In a good preschool classroom, teachers focus on all areas of learning at a time. They pay attention to children’s interests and develop themes or projects through which the children can expand their knowledge and skills in various areas. Children are able to reach a deeper understanding of a subject when they can make connections across several disciplines. For instance, children learn about a grocery store (Social Studies) when they set one up in the classroom. Categorizing items while stocking shelves leads to discussions about nutrition and other related topics (Science). Children weigh produce, set prices and collect payment for bakery and dairy products (Math). They also make signs and write shopping lists (Language and Literacy). In a developmentally appropriate preschool program, children will learn the following:
• Language and literacy skills: Adults read to children every day, sometimes one-to-one and other times in a group. They invite children to join in while reading books with repetitive or rhyming words and phrases, and they engage children in discussions about the characters, setting, and plot. Throughout the day, children talk with adults and with other children. Younger children begin to experiment with writing, at times making scribbles (for example, under a picture) that they identify as writing. Some children can write their names or other short words; others are not ready to do so. Teachers plan learning experiences that help children hear distinctions and patterns in language sounds and begin to make some letter-sound connections.

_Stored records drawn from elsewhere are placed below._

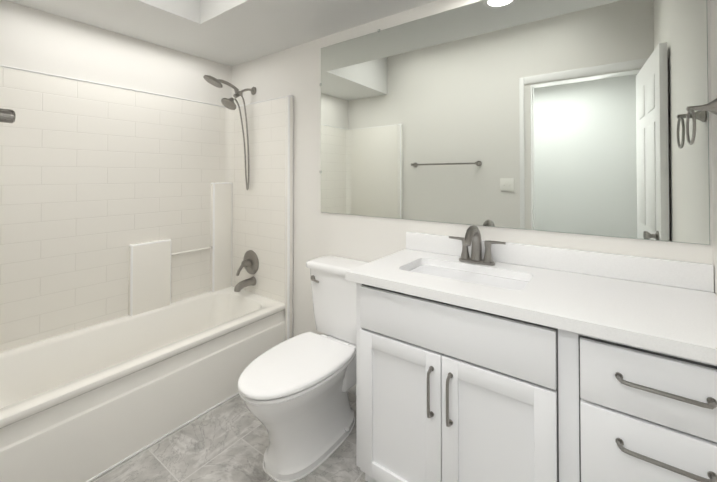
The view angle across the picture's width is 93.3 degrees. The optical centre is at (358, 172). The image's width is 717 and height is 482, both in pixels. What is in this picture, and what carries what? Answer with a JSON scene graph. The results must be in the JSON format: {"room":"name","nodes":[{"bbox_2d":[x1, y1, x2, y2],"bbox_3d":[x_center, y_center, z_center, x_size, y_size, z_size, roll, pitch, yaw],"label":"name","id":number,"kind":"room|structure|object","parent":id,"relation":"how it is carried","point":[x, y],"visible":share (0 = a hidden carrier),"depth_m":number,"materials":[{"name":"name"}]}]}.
{"room":"bathroom","nodes":[
{"label":"bathroom","id":0,"kind":"room"},
{"bbox_2d":[0,0,231,105],"bbox_3d":[-1.533,-0.086,2.234,0.120,2.830,1.714,0,-1,36],"label":"wall","id":1,"kind":"structure","parent":0,"point":[32,39],"depth_m":2.07,"materials":[{"name":"white paint"}]},
{"bbox_2d":[7,0,436,66],"bbox_3d":[-0.390,-1.182,1.344,2.791,0.580,1.594,0,-1,36],"label":"ceiling","id":2,"kind":"structure","parent":0,"point":[231,33],"depth_m":1.97,"materials":[{"name":"white paint"}]},
{"bbox_2d":[91,392,367,481],"bbox_3d":[-0.757,1.342,0.808,3.031,0.060,3.084,0,-1,36],"label":"floor","id":3,"kind":"structure","parent":0,"point":[227,441],"depth_m":1.57,"materials":[{"name":"tile"}]},
{"bbox_2d":[0,65,292,481],"bbox_3d":[-1.217,0.327,1.926,0.743,1.997,1.590,0,-1,36],"label":"tub","id":4,"kind":"object","parent":3,"relation":"on","point":[146,270],"visible":0.98,"depth_m":2.01,"materials":[{"name":"white plastic"}]},
{"bbox_2d":[238,255,368,481],"bbox_3d":[-0.225,0.919,1.683,0.498,0.808,0.803,0,-1,36],"label":"toilet","id":5,"kind":"object","parent":3,"relation":"on","point":[293,393],"visible":0.85,"depth_m":1.56,"materials":[{"name":"white ceramic"}]},
{"bbox_2d":[346,225,716,481],"bbox_3d":[0.571,0.775,1.260,1.161,1.085,0.560,0,-1,36],"label":"bathroom vanity","id":6,"kind":"object","parent":3,"relation":"on","point":[478,359],"visible":1,"depth_m":1.08,"materials":[{"name":"white paint"}]},
{"bbox_2d":[449,225,505,265],"bbox_3d":[0.502,0.322,1.489,0.252,0.173,0.168,0,-1,36],"label":"faucet","id":7,"kind":"object","parent":6,"relation":"on","point":[473,234],"depth_m":1.51,"materials":[{"name":"silver metal"}]},
{"bbox_2d":[232,0,712,336],"bbox_3d":[0.162,-0.089,1.989,2.911,2.830,0.120,0,-1,36],"label":"wall","id":8,"kind":"structure","parent":0,"point":[295,71],"depth_m":2.19,"materials":[{"name":"white paint"}]},
{"bbox_2d":[348,384,355,394],"bbox_3d":[-0.086,1.282,2.068,0.881,0.090,0.012,0,-1,36],"label":"baseboard","id":9,"kind":"structure","parent":8,"relation":"attached to","point":[352,389],"depth_m":2.01,"materials":[{"name":"white paint"}]},
{"bbox_2d":[319,0,709,244],"bbox_3d":[0.472,-0.284,1.683,1.790,1.078,0.010,0,-1,36],"label":"mirror","id":10,"kind":"object","parent":8,"relation":"attached to","point":[565,116],"visible":1,"depth_m":1.48,"materials":[{"name":"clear mirror"}]},
{"bbox_2d":[710,0,716,294],"bbox_3d":[0.421,-0.113,-0.030,0.120,2.830,2.844,0,-1,36],"label":"wall","id":11,"kind":"structure","parent":0,"point":[713,26],"depth_m":1.13,"materials":[{"name":"white paint"}]},
{"bbox_2d":[686,98,716,144],"bbox_3d":[1.117,-0.163,1.100,0.075,0.147,0.120,0,-1,36],"label":"towel ring","id":12,"kind":"object","parent":11,"relation":"attached to","point":[711,106],"visible":1,"depth_m":1.09,"materials":[{"name":"silver metal"}]},
{"bbox_3d":[-0.942,-0.105,0.672,2.911,2.830,0.120,0,-1,36],"label":"wall","id":13,"kind":"structure","parent":0,"visible":0},
{"bbox_2d":[0,108,15,122],"bbox_3d":[-0.972,-0.108,0.826,0.705,0.052,0.089,0,-1,36],"label":"towel rail","id":14,"kind":"object","parent":13,"relation":"attached to","point":[7,115],"visible":1,"depth_m":0.65,"materials":[{"name":"silver metal"}]}
]}

Teachers support literacy learning in English and in the children's home language.
• Mathematics: When children construct with blocks, they learn about measurement (how many small blocks in a line it takes to equal a bigger block) and physics (whether things will balance, for example). They talk about the weather every day, go on nature walks, and measure and record the changes in the environment. Children learn about levers and gears and other wonders.
• Social studies: Children learn about their communities and about local, national, or world events of interest to them. Teachers plan experiences that make these events meaningful to children this age. Teachers include and show respect for the children’s home cultures while connecting children’s experiences to those of children and families in other places.
• Art, music, drama, and dance: The children have easy access to a wide variety of dress-up clothes and props they need for dramatic play. Daily, there are times for singing songs and listening and moving to music. Songs and music connect children to their home languages and cultures. The classroom is well stocked with crayons and markers (which 3- to 4-year-olds can easily manipulate) as well as paints and paper, and children are encouraged to express themselves through these media.